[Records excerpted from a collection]
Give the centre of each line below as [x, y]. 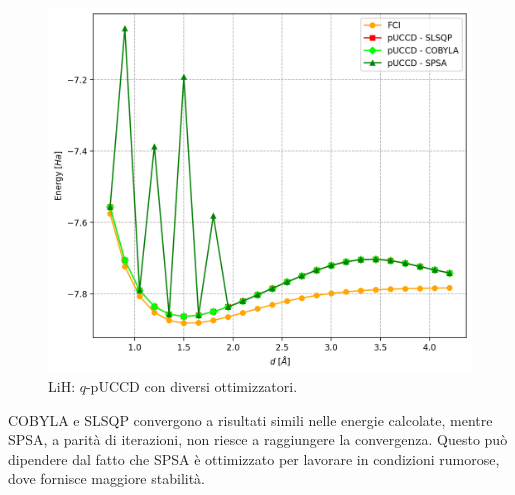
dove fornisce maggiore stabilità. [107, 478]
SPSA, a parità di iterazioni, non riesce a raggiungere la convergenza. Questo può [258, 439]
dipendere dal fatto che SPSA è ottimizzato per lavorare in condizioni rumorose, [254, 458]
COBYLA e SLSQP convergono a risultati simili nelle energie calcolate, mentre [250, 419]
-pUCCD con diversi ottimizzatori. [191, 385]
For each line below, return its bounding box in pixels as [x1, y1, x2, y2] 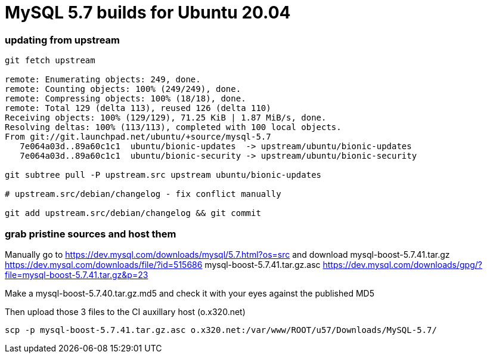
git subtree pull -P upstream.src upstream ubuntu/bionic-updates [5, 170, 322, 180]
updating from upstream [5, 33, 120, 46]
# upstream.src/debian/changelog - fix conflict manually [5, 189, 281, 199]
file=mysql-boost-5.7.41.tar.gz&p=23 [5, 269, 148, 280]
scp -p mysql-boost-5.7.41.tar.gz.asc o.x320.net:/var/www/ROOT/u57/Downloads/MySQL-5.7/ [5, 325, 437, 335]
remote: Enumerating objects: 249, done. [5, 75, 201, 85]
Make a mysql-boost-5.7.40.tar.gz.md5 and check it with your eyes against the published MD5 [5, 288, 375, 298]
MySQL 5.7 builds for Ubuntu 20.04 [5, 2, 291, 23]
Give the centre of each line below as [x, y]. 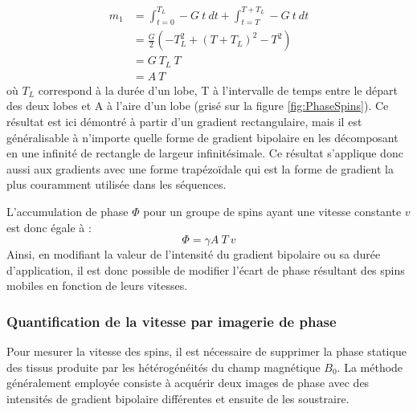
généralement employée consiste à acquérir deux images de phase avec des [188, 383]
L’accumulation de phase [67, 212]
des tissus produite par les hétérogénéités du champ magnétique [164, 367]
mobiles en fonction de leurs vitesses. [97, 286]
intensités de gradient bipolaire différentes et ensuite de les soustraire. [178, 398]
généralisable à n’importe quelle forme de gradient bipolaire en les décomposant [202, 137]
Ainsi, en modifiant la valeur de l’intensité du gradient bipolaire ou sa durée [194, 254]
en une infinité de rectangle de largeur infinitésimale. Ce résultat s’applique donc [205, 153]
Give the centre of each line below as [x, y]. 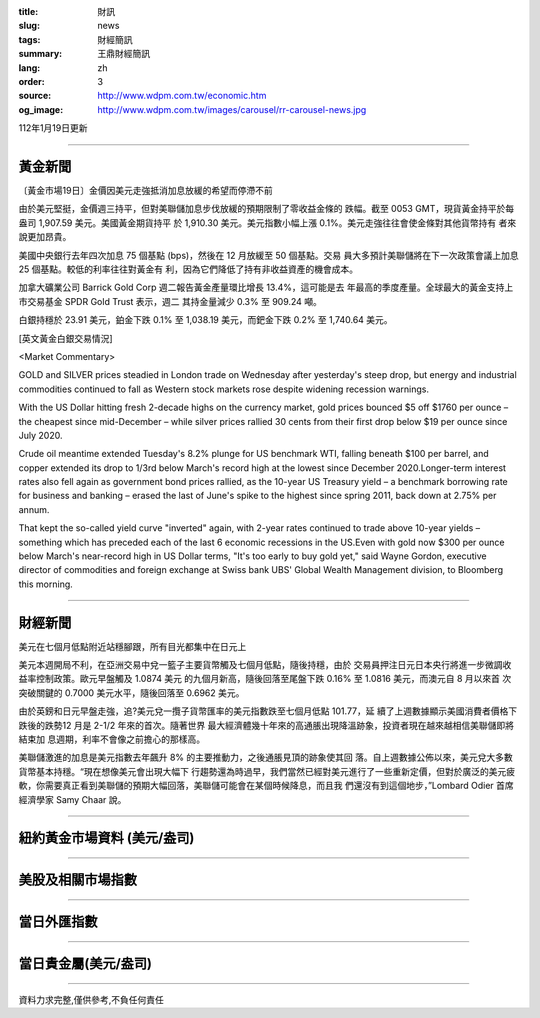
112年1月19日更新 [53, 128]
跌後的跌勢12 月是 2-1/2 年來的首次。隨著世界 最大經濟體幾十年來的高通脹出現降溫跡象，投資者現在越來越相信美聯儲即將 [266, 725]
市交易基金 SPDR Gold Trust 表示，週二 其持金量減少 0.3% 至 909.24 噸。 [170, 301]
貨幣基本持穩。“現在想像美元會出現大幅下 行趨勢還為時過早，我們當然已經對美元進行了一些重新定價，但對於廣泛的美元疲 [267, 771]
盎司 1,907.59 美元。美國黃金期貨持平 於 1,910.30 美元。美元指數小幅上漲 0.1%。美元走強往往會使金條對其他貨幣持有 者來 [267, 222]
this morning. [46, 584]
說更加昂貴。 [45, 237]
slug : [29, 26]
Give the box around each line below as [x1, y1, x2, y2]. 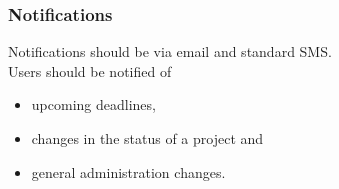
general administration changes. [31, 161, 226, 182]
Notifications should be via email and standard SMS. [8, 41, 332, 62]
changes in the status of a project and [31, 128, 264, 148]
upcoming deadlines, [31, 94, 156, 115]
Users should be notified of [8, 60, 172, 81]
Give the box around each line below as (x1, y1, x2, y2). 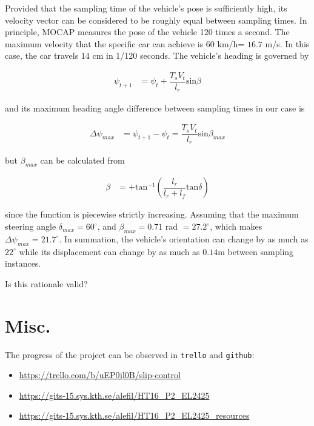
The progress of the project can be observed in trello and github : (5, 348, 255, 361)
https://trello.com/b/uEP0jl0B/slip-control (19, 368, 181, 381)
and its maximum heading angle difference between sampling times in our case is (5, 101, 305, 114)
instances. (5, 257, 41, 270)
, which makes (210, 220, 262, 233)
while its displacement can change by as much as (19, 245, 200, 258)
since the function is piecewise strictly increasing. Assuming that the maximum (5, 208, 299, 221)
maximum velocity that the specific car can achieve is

_THE PROBLEM_.
If an entry holds a picture, leave the picture out and repeat the rest exactly.

_ANSWER BOX_.
Give the centre of each line below as [x, y]. 
dove fornisce maggiore stabilità. [107, 478]
SPSA, a parità di iterazioni, non riesce a raggiungere la convergenza. Questo può [258, 439]
dipendere dal fatto che SPSA è ottimizzato per lavorare in condizioni rumorose, [254, 458]
COBYLA e SLSQP convergono a risultati simili nelle energie calcolate, mentre [250, 419]
-pUCCD con diversi ottimizzatori. [191, 385]
For each line below, return its bounding box in pixels as [x1, y1, x2, y2] 
git subtree pull -P upstream.src upstream ubuntu/bionic-updates [5, 170, 322, 180]
updating from upstream [5, 33, 120, 46]
# upstream.src/debian/changelog - fix conflict manually [5, 189, 281, 199]
file=mysql-boost-5.7.41.tar.gz&p=23 [5, 269, 148, 280]
scp -p mysql-boost-5.7.41.tar.gz.asc o.x320.net:/var/www/ROOT/u57/Downloads/MySQL-5.7/ [5, 325, 437, 335]
remote: Enumerating objects: 249, done. [5, 75, 201, 85]
Make a mysql-boost-5.7.40.tar.gz.md5 and check it with your eyes against the published MD5 [5, 288, 375, 298]
MySQL 5.7 builds for Ubuntu 20.04 [5, 2, 291, 23]
Give the centre of each line below as [x, y]. 
généralement employée consiste à acquérir deux images de phase avec des [188, 383]
L’accumulation de phase [67, 212]
des tissus produite par les hétérogénéités du champ magnétique [164, 367]
mobiles en fonction de leurs vitesses. [97, 286]
intensités de gradient bipolaire différentes et ensuite de les soustraire. [178, 398]
généralisable à n’importe quelle forme de gradient bipolaire en les décomposant [202, 137]
Ainsi, en modifiant la valeur de l’intensité du gradient bipolaire ou sa durée [194, 254]
en une infinité de rectangle de largeur infinitésimale. Ce résultat s’applique donc [205, 153]
Give the centre of each line below as [x, y]. 
112年1月19日更新 [53, 128]
跌後的跌勢12 月是 2-1/2 年來的首次。隨著世界 最大經濟體幾十年來的高通脹出現降溫跡象，投資者現在越來越相信美聯儲即將 [266, 725]
市交易基金 SPDR Gold Trust 表示，週二 其持金量減少 0.3% 至 909.24 噸。 [170, 301]
貨幣基本持穩。“現在想像美元會出現大幅下 行趨勢還為時過早，我們當然已經對美元進行了一些重新定價，但對於廣泛的美元疲 [267, 771]
盎司 1,907.59 美元。美國黃金期貨持平 於 1,910.30 美元。美元指數小幅上漲 0.1%。美元走強往往會使金條對其他貨幣持有 者來 [267, 222]
this morning. [46, 584]
說更加昂貴。 [45, 237]
slug : [29, 26]
Give the box around each line below as [x1, y1, x2, y2]. 
general administration changes. [31, 161, 226, 182]
Notifications should be via email and standard SMS. [8, 41, 332, 62]
changes in the status of a project and [31, 128, 264, 148]
upcoming deadlines, [31, 94, 156, 115]
Users should be notified of [8, 60, 172, 81]
Give the box around each line below as (x1, y1, x2, y2). 
The progress of the project can be observed in trello and github : (5, 348, 255, 361)
https://trello.com/b/uEP0jl0B/slip-control (19, 368, 181, 381)
and its maximum heading angle difference between sampling times in our case is (5, 101, 305, 114)
instances. (5, 257, 41, 270)
, which makes (210, 220, 262, 233)
while its displacement can change by as much as (19, 245, 200, 258)
since the function is piecewise strictly increasing. Assuming that the maximum (5, 208, 299, 221)
maximum velocity that the specific car can achieve is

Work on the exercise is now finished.